Nella prima parte viene trattata la causalità come capacità di prevedere il futuro. In questo senso essa viene assimilata alla direzione del tempo. Il capitolo si apre con un aneddoto tratto dalla storia della medicina.
Karl von Rokitansky, anatomopatologo dell’Ottocento, faceva visitare ognuno dei pazienti del suo ospedale dal medico Josef Škoda, che lo auscultava con lo stetoscopio.
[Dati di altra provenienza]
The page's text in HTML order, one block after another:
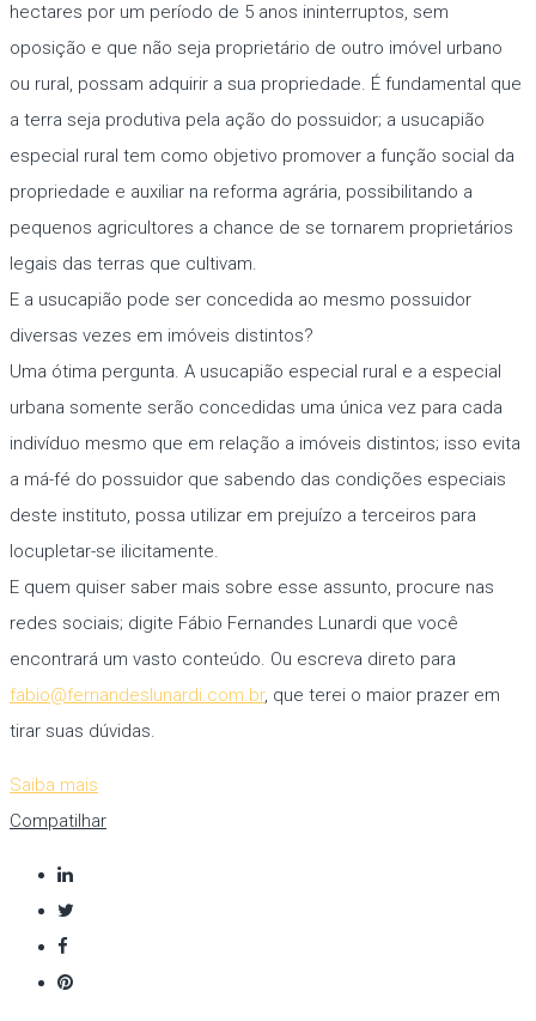
hectares por um período de 5 anos ininterruptos, sem
oposição e que não seja proprietário de outro imóvel urbano
ou rural, possam adquirir a sua propriedade. É fundamental que
a terra seja produtiva pela ação do possuidor; a usucapião
especial rural tem como objetivo promover a função social da
propriedade e auxiliar na reforma agrária, possibilitando a
pequenos agricultores a chance de se tornarem proprietários
legais das terras que cultivam.
E a usucapião pode ser concedida ao mesmo possuidor
diversas vezes em imóveis distintos?
Uma ótima pergunta. A usucapião especial rural e a especial
urbana somente serão concedidas uma única vez para cada
indivíduo mesmo que em relação a imóveis distintos; isso evita
a má-fé do possuidor que sabendo das condições especiais
deste instituto, possa utilizar em prejuízo a terceiros para
locupletar-se ilicitamente.
E quem quiser saber mais sobre esse assunto, procure nas
redes sociais; digite Fábio Fernandes Lunardi que você
encontrará um vasto conteúdo. Ou escreva direto para
fabio@fernandeslunardi.com.br, que terei o maior prazer em
tirar suas dúvidas.
Saiba mais
Compatilhar
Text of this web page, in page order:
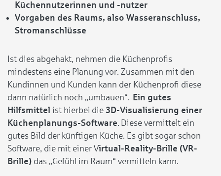
Küchennutzerinnen und -nutzer
Vorgaben des Raums, also Wasseranschluss,
Stromanschlüsse
Ist dies abgehakt, nehmen die Küchenprofis
mindestens eine Planung vor. Zusammen mit den
Kundinnen und Kunden kann der Küchenprofi diese
dann natürlich noch „umbauen“. Ein gutes
Hilfsmittel ist hierbei die 3D-Visualisierung einer
Küchenplanungs-Software. Diese vermittelt ein
gutes Bild der künftigen Küche. Es gibt sogar schon
Software, die mit einer Virtual-Reality-Brille (VR-
Brille) das „Gefühl im Raum“ vermitteln kann.
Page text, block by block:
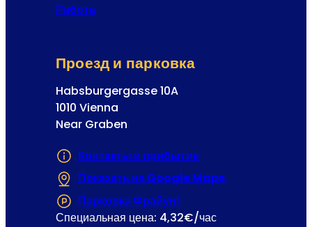
Работа
Проезд и парковка
Habsburgergasse 10A
1010 Vienna
Near Graben
Контакты и прибытие
Показать на Google Maps
Парковка Фрайунг
Специальная цена: 4,32€/час
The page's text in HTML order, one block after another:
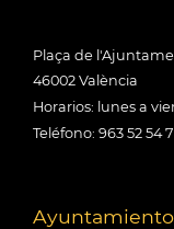
Plaça de
46002 València
Horarios: lunes a
Teléfono: 963 52 54
Ayuntamiento

Se il paziente moriva, Rokitansky eseguiva l’autopsia ed era così in grado di collegare ciò che vedeva con ciò che Škoda aveva precedentemente auscultato. In pratica, non solo era in grado di individuare le cause della morte, ma anche di metterle in relazione con i rumori dello stetoscopio. Al tempo stesso era capace di predire eventuali conseguenze sulla base di osservazioni empiriche.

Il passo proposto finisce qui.